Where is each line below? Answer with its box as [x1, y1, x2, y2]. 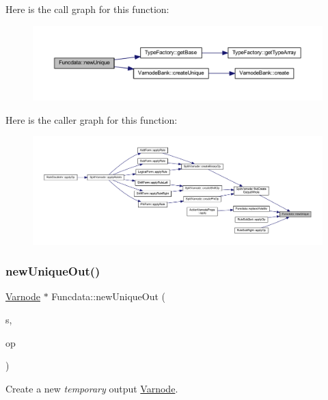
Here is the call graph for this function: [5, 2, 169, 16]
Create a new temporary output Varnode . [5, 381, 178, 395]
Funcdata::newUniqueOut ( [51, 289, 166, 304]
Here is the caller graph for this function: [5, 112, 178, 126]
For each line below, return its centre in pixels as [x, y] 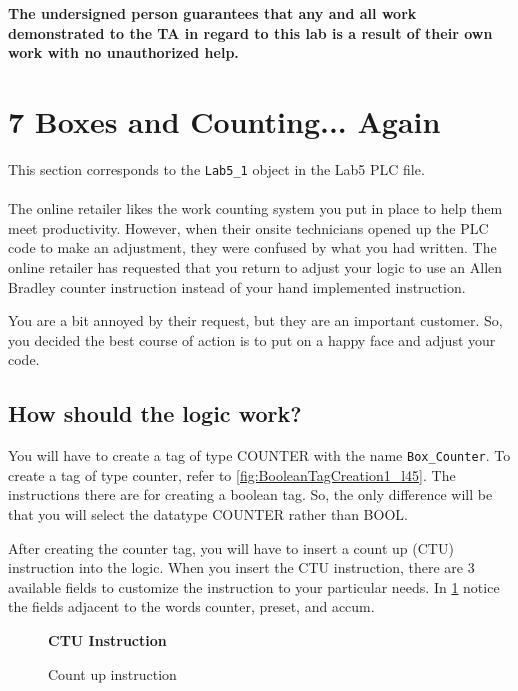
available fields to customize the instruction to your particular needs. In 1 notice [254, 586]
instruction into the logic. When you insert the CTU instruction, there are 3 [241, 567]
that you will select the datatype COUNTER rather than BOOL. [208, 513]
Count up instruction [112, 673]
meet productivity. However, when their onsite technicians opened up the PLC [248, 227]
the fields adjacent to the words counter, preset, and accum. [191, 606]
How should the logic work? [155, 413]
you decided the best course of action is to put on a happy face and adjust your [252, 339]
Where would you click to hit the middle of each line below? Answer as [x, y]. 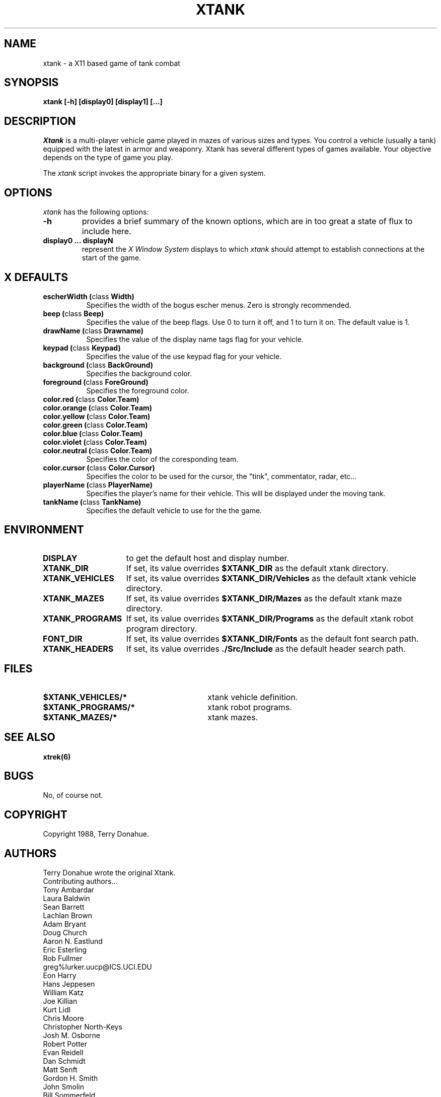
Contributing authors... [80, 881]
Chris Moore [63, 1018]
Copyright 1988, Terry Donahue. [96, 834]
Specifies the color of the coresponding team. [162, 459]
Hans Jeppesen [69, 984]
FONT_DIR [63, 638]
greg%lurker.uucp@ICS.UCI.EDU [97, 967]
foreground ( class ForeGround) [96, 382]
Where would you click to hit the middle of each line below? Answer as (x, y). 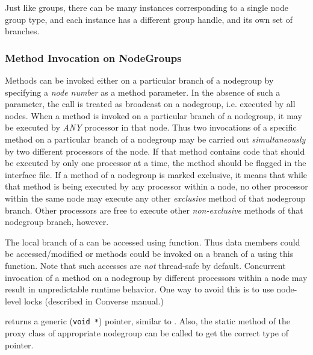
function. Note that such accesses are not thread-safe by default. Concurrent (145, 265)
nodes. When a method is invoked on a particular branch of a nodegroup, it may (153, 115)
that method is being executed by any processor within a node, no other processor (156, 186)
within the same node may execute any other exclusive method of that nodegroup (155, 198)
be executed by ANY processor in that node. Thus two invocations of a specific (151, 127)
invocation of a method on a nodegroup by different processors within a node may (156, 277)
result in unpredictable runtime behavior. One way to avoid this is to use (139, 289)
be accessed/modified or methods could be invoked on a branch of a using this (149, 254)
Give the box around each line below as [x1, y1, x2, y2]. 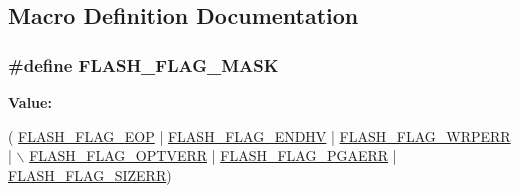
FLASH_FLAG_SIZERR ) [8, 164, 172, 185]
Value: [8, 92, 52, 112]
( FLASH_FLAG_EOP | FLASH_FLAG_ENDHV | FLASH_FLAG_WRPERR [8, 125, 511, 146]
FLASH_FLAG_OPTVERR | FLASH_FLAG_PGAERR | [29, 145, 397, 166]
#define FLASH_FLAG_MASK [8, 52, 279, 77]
_ _ _ _ _
In the data above, find the line with "For each line" and the line with "result in unpredictable". Please copy exactly those two lines and every line between them, but not the pictures.

- **OUTPUT OF THE EXERCISE**
For each line below, return its centre in pixels as [x, y] 
available fields to customize the instruction to your particular needs. In 1 notice [254, 586]
instruction into the logic. When you insert the CTU instruction, there are 3 [241, 567]
that you will select the datatype COUNTER rather than BOOL. [208, 513]
Count up instruction [112, 673]
meet productivity. However, when their onsite technicians opened up the PLC [248, 227]
the fields adjacent to the words counter, preset, and accum. [191, 606]
How should the logic work? [155, 413]
you decided the best course of action is to put on a happy face and adjust your [252, 339]
Where would you click to hit the middle of each line below? Answer as [x, y]. 
Contributing authors... [80, 881]
Chris Moore [63, 1018]
Copyright 1988, Terry Donahue. [96, 834]
Specifies the color of the coresponding team. [162, 459]
Hans Jeppesen [69, 984]
FONT_DIR [63, 638]
greg%lurker.uucp@ICS.UCI.EDU [97, 967]
foreground ( class ForeGround) [96, 382]
Where would you click to hit the middle of each line below? Answer as (x, y). 
function. Note that such accesses are not thread-safe by default. Concurrent (145, 265)
nodes. When a method is invoked on a particular branch of a nodegroup, it may (153, 115)
that method is being executed by any processor within a node, no other processor (156, 186)
within the same node may execute any other exclusive method of that nodegroup (155, 198)
be executed by ANY processor in that node. Thus two invocations of a specific (151, 127)
invocation of a method on a nodegroup by different processors within a node may (156, 277)
result in unpredictable runtime behavior. One way to avoid this is to use (139, 289)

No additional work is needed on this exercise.